Reliability Guarantees

  • Mandatory health gate before each tool call (GET /health).
  • Retry queue flushes automatically on healthy tool calls and heartbeat.
  • Heartbeat supports automatic retry recovery and background maintenance.

Session Arc Lifecycle Hooks

The v2.5 skill supports episodic session arc capture:

  • checkpoint capture every 20 turns
  • session-end capture during teardown/reset

Flow:

  1. Extract recent conversation turns (up to 20).
  2. Run summarization with prompt:
    • Summarize this session arc: What was the goal? What approaches were tried? What decisions were made? What remains open?
  3. Persist summary through internal memory_commit as:
    • type: "episodic"
    • tags: ["session_arc", "YYYY-MM-DD"]

Passive Context Injection

Use inject_active_context (or createOpenClawHooks().beforeModelResponse) before response generation.

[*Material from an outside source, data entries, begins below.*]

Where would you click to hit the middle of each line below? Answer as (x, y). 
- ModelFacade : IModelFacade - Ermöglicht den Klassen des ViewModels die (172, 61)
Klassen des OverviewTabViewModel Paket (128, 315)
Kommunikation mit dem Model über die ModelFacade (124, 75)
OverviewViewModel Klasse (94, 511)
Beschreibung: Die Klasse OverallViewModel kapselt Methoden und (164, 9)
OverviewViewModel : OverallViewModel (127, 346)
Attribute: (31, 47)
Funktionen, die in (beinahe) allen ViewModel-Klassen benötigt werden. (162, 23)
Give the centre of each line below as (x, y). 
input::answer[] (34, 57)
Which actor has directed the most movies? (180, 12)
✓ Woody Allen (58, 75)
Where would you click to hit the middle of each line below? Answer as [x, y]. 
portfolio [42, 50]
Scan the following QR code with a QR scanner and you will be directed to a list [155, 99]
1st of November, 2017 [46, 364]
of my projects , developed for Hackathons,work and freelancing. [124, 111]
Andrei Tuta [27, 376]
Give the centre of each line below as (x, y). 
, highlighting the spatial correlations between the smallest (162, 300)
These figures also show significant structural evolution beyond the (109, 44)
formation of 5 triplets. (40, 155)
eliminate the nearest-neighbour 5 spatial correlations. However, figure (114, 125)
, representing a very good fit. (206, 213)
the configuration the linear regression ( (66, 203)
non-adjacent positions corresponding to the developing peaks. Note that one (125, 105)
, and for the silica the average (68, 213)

This adds the standardized block:

[ACTIVE CONTEXT]
Status: {status}
Active Projects: {active_projects}
Working Questions: {working_questions}
Top of Mind: {top_of_mind}

Pending Insights:
- {insight_1}
- {insight_2}
[/ACTIVE CONTEXT]

Add this guidance line to your agent base prompt:

If pending insights appear in your context that relate to the current conversation, surface them naturally to the user. Do not force it - but if there is a genuine connection, seamlessly bring it up.

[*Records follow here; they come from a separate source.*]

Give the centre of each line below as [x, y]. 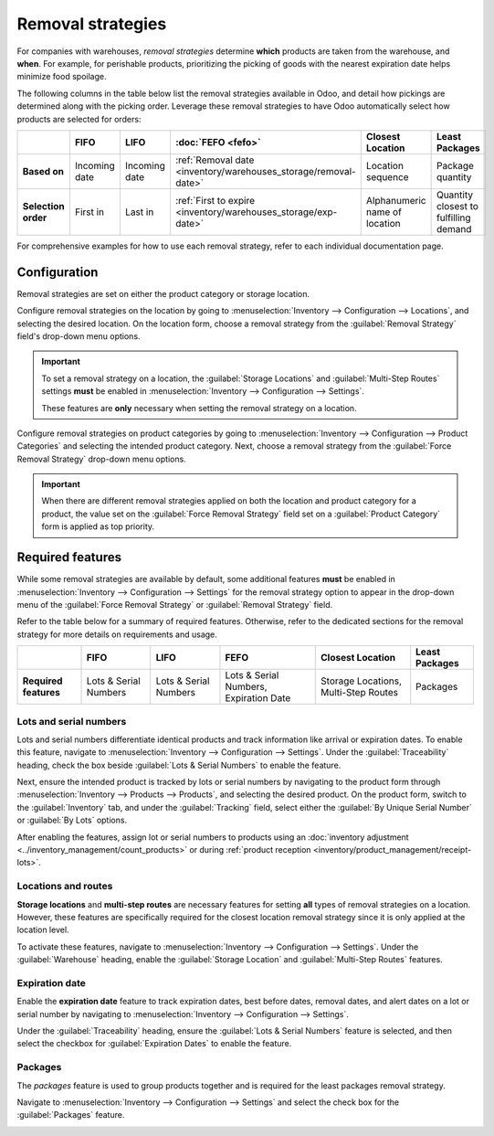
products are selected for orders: [79, 119]
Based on [43, 171]
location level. [43, 930]
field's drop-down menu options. [79, 336]
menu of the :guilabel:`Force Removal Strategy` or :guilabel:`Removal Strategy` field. [175, 604]
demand [454, 228]
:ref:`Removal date [215, 160]
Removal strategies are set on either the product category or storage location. [163, 293]

Minimal OpenClaw Wiring Example

const {
  createSmartMemorySkill,
  createOpenClawHooks,
} = require("./skills/smart-memory-v25");

const memory = createSmartMemorySkill({
  baseUrl: "http://127.0.0.1:8000",
  summarizeSessionArc: async ({ prompt, conversationText }) => {
    return openclaw.llm.complete({ system: prompt, user: conversationText });
  },
});

const hooks = createOpenClawHooks({
  skill: memory.skill,
  agentIdentity: "OpenClaw Agent",
  summarizeWithLLM: async ({ prompt, conversationText }) => {
    return openclaw.llm.complete({ system: prompt, user: conversationText });
  },
});

// Register memory.tools as callable tools:
// - memory_search
// - memory_commit
// - memory_insights
// and call hooks.beforeModelResponse / hooks.onTurn / hooks.onSessionEnd at lifecycle points.

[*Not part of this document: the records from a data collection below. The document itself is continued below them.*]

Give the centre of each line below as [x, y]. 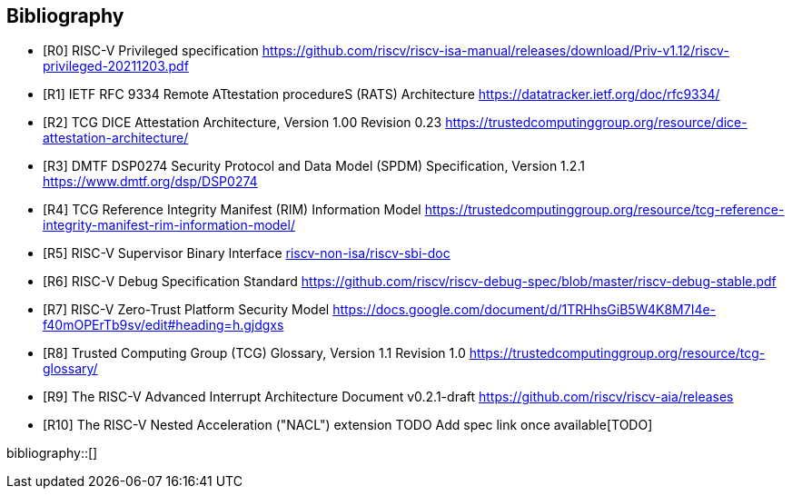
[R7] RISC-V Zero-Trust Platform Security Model [186, 310]
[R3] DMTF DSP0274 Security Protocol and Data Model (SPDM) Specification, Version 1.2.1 [314, 166]
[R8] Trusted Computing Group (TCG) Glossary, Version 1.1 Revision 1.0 [254, 353]
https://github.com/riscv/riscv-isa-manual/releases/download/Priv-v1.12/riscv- [495, 51]
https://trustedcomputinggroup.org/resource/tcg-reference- [604, 210]
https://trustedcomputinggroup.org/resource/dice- [596, 123]
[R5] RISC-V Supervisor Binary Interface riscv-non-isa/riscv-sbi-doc [247, 253]
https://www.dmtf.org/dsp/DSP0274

Node Adapter Methods (Base Adapter)

  • start() / init()
  • ingestMessage(interaction)
  • retrieveContext({ user_message, conversation_history })
  • getPromptContext(promptComposerRequest)
  • runBackground(scheduled)
  • stop()

API Endpoints

  • GET /health
  • POST /ingest
  • POST /retrieve
  • POST /compose
  • POST /run_background
  • GET /memories
  • GET /memory/{memory_id}
  • GET /insights/pending

Install (CPU-Only Required)

For Docker, WSL, and laptops without NVIDIA GPUs, use CPU-only PyTorch.

# from repository root
cd smart-memory

# Create Python venv
python3 -m venv .venv
source .venv/bin/activate  # Windows: .venv\Scripts\activate

# Install CPU-only PyTorch FIRST
pip install torch --index-url https://download.pytorch.org/whl/cpu

# Then install remaining dependencies
pip install -r requirements-cognitive.txt

# Finally, install Node dependencies
npm install

PyTorch Policy

  • Smart Memory v2 supports CPU-only PyTorch only.
  • Do not install GPU/CUDA PyTorch builds for this project.
  • Use the bundled installer flow (npm install -> postinstall.js) so CPU wheels are always used.

Deprecated

Legacy vector-memory CLI artifacts (smart_memory.js, vector_memory_local.js, focus_agent.js) are removed in v2.